In response to criticism levelled at the ‘violence’ the ACTU was quick to condemn and try to assert distance. Jennie George (president of the ACTU and former Communist Party supporter) was making statements that she was confident that the Australian Federal Police would make a report on the event that absolved the ACTU of responsibility. The CFMEU also tried to distance itself from the violence, claiming that they had been giving out their T-shirts to “anyone”. The direct result of these statements was a Sydney Morning Herald front page, McCarthyist investigation revealing (with names and photos) CFMEU paid officials who had been involved in the storming of the doors.

George toed the media line that the violence had harmed the ‘reputation and standing’ of the union movement and blunted its attack against the federal government’s industrial relations policies. George claimed that the movement had been taken back 20 years. Leftists can only wish that this was true - the 70s were pre-Accord and fondly remembered for the militancy and direct actions of unions, the Builders’ Labourers Federation in particular.

In its first official statement since last month’s riot, the 100-plus ACTU Council said it regretted the violence and accepted that the organisation of the rally was inadequate to handle unforeseen events such as the riot, but reaffirmed it was not responsible for the actions of a small minority of protesters:

“The action of these people undermined the collective objectives of the union movement’s campaign against the legislation and caused harm to the reputation and standing of the movement ... Individuals who act outside the collective framework and damage the collective standing of the union movement will receive no support or comfort from the movement.”

In this post-Accord era, the ACTU wants to use demonstrations to create the framework and give legitimacy to its negotiations - adopting a strategy of organising meetings with Howard on the same afternoon as an organised rally.

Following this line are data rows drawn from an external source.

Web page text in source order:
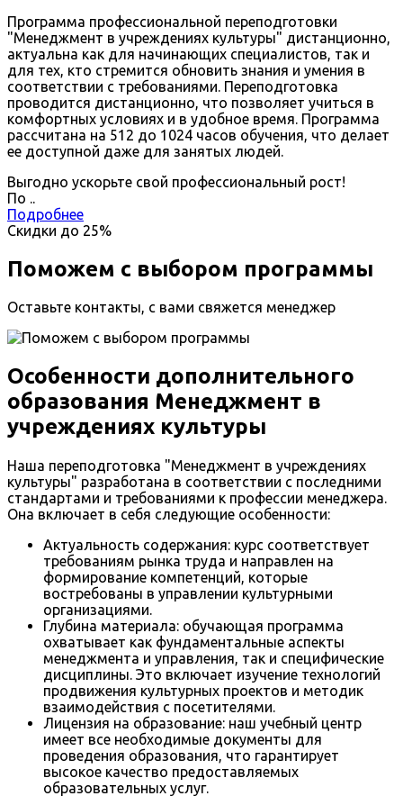
Программа профессиональной переподготовки
"Менеджмент в учреждениях культуры" дистанционно,
актуальна как для начинающих специалистов, так и
для тех, кто стремится обновить знания и умения в
соответствии с требованиями. Переподготовка
проводится дистанционно, что позволяет учиться в
комфортных условиях и в удобное время. Программа
рассчитана на 512 до 1024 часов обучения, что делает
ее доступной даже для занятых людей.
Выгодно ускорьте свой профессиональный рост!
По ..
Подробнее
Скидки до 25%
Поможем с выбором программы
Оставьте контакты, с вами свяжется менеджер
Особенности дополнительного
образования Менеджмент в
учреждениях культуры
Наша переподготовка "Менеджмент в учреждениях
культуры" разработана в соответствии с последними
стандартами и требованиями к профессии менеджера.
Она включает в себя следующие особенности:
Актуальность содержания: курс соответствует
требованиям рынка труда и направлен на
формирование компетенций, которые
востребованы в управлении культурными
организациями.
Глубина материала: обучающая программа
охватывает как фундаментальные аспекты
менеджмента и управления, так и специфические
дисциплины. Это включает изучение технологий
продвижения культурных проектов и методик
взаимодействия с посетителями.
Лицензия на образование: наш учебный центр
имеет все необходимые документы для
проведения образования, что гарантирует
высокое качество предоставляемых
образовательных услуг.
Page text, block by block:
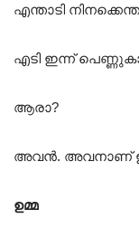
എന്താടി
എടി ഇന്ന്
ആരാ?
അവൻ. അവനാണ്
ഉമ്മ
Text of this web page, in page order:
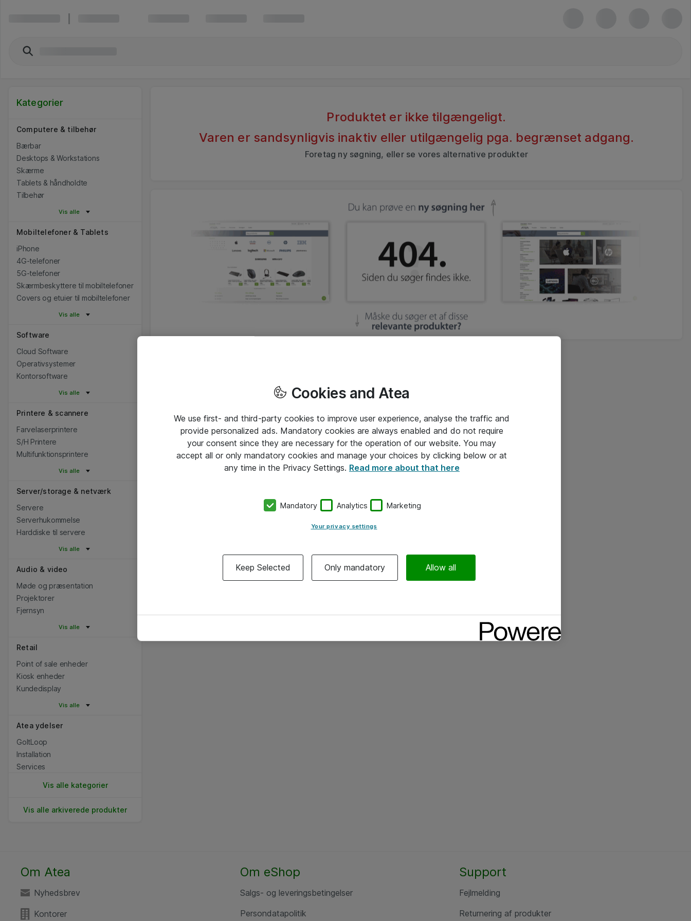
Kategorier
Computere & tilbehør
Bærbar
Desktops & Workstations
Skærme
Tablets & håndholdte
Tilbehør
Vis alle
Mobiltelefoner & Tablets
iPhone
4G-telefoner
5G-telefoner
Skærmbeskyttere til mobiltelefoner
Covers og etuier til mobiltelefoner
Vis alle
Software
Cloud Software
Operativsystemer
Kontorsoftware
Vis alle
Printere & scannere
Farvelaserprintere
S/H Printere
Multifunktionsprintere
Vis alle
Server/storage & netværk
Servere
Serverhukommelse
Harddiske til servere
Vis alle
Audio & video
Møde og præsentation
Projektorer
Fjernsyn
Vis alle
Retail
Point of sale enheder
Kiosk enheder
Kundedisplay
Vis alle
Atea ydelser
GoItLoop
Installation
Services
Vis alle kategorier
Vis alle arkiverede produkter
Produktet er ikke tilgængeligt.
Varen er sandsynligvis inaktiv eller utilgængelig pga. begrænset adgang.
Foretag ny søgning, eller se vores alternative produkter
Om Atea
Nyhedsbrev
Kontorer
Om eShop
Salgs- og leveringsbetingelser
Persondatapolitik
Support
Fejlmelding
Returnering af produkter
Cookies and Atea
We use first- and third-party cookies to improve user experience, analyse the traffic and
provide personalized ads. Mandatory cookies are always enabled and do not require
your consent since they are necessary for the operation of our website. You may
accept all or only mandatory cookies and manage your choices by clicking below or at
any time in the Privacy Settings. Read more about that here
Mandatory Analytics Marketing
Your privacy settings
Keep Selected Only mandatory Allow all

On August 19, Howard cut short the scheduled meeting, saying that he did not think that it was ‘appropriate’ in light of events; that he would not meet under duress.

The ACTU seems to think that the mere physical presence of people at a rally is taking collective action. Its notion of collectivity is an extended form of lobbying - it is not concerned with the politicisation of people at the rally which could occur through mass action, nor was it interested in organising an assault on capital, in whose interests the Liberals are legislating.

Although workers can rally significant power by virtue of their ability to withdraw labour, the ACTU is reluctant to marshal this power. The ACTU is happy to speak of resistance in rhetorical terms; of ‘war’ and ‘blood in the streets’ but its arena of ‘war’ is the courtroom. Workers know whose blood will be on the streets, as the state gears up for increased repression against increasing dissent. The ACTU’s concern to establish credibility and legitimacy has seen it unable to face the reality of its own rhetoric, quick to condemn the August 19 violence and those that participated. The ACTU will clearly not be organising any protest actions again in a hurry, having seen that it cannot effectively control such direct action. The ACTU has little recent experience in organising workers in a political fashion, as August 19 shows. Neither, despite its wishes, can it contain workers forever.

Its response enfeebles the union movement and contributes to the quick and eager erasure of the possibilities of collective action. The fact that a protest planned by Aboriginal activists for the day after the ACTU rally was still going ahead was reported as ‘a story’ in the media all that morning.

The August 19 ‘riot’, like many spontaneous outpourings of anger, was ‘all dressed up with no place to go’. In so far as there is no mass revolutionary Party of the working class in Australia, such events are useful indicators of a resurgence in militancy. However, the reality is that without an organised Party structure, and organisation of labour, this militancy may be confined to isolated events. Damage to the capitalist state is reduced to the spectacle of a few smashed windows.